Square Enix boss asks: Could consoles be extinct in three years?

Square Enix president and CEO Yoichi Wada has a visionary plan to cope with the digital transition, should the static games console become irrelevant.

Last week, Square Enix unveiled Core Online, a brand new HD games streaming service for browsers. The service has back catalogue titles available free-to-play with a unique TV-like advertising element that gives players credits to keep playing if they watch interstitial ads.

It’s just one part of a forward thinking online strategy at the firm preparing it for the rise of cloud and server based games, and the possible extinction of PlayStations and Xboxes "in the next five years or so, give or take a few years".

In an interview with MCV this week, Wada and Square Enix Europe CEO Phil Rogers explained the thinking behind the service.

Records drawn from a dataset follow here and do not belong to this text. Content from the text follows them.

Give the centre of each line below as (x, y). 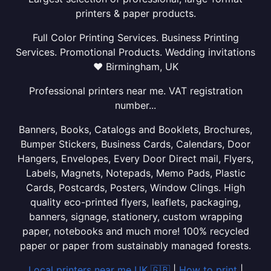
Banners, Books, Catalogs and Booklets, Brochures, (135, 129)
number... (135, 105)
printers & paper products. (135, 13)
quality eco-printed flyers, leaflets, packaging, (135, 202)
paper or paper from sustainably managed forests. (135, 246)
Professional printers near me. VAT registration (135, 91)
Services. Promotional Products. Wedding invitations (135, 52)
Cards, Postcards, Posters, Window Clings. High (135, 188)
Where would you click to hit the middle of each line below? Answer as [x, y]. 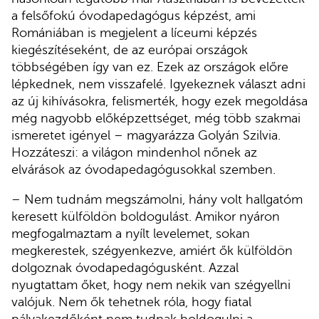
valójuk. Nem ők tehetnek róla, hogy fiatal [131, 302]
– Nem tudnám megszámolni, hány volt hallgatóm [157, 200]
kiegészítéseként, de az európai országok [130, 50]
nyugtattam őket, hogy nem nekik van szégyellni [151, 285]
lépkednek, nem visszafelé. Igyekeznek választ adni [158, 84]
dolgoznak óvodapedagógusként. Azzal [125, 268]
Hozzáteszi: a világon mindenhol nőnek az [134, 153]
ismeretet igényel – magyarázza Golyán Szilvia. [146, 136]
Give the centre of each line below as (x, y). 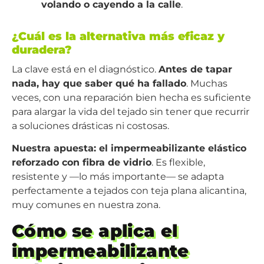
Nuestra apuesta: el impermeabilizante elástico (129, 148)
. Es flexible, (178, 163)
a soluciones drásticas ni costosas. (90, 126)
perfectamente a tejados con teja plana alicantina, (129, 191)
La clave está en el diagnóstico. (85, 70)
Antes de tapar (195, 70)
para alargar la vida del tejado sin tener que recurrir (131, 112)
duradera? (42, 50)

Wada called Core Online a "relaxed experiment" and "a rough plan B we are experimenting with" as it still is dedicated to pay-to-download titles and games on disc – but it is needed as the technology market shifts back and forth between technologies.

Said Wada: "Previously when we used to think about how to make a game work, we only had to think about the game console, and now time has changed.

"But if you think about the previous 30 to 40 years in computing, we had host computers or a server, and the clients running on them. The pendulum has been swinging between them over time, from IBM on servers to Microsoft on PC and then back to servers with companies like Google and again back to host computers with Apples native apps. Currently, HTML 5 and Google Chrome has shifted back to servers again."

Core Online has been built using a mixture of Square Enix and Google technology, and helps the firm hedge its bets "and to cope with this transformational period in our industry," said Wada.

"We have a polarised way of thinking," he said on the fact that the firm is developing both cloud-based and traditional games, but he’s adamant that in time the server will totally dominate.

"Currently only the CPU and the GPU remains on the computer side. But in the next five years or so, give or take a few years, there is a chance you won’t even need the CPU and GPU on the client side."

Wada’s claim come right on schedule – three years ago he similarly told MCV that consoles faced extinction within the next decade. His visionary strategy has clearly unwavered as, since then, OnLive has sprung up, as has Gaikai, now owned by Sony.

Square Enix Europe CEO Rogers added the firm’s mantra now "has become ‘new ways to pay and play’.

"We see tremendous changes in the industry, exciting changes – people say the industry is in trouble but really the boundaries are being pushed further than ever.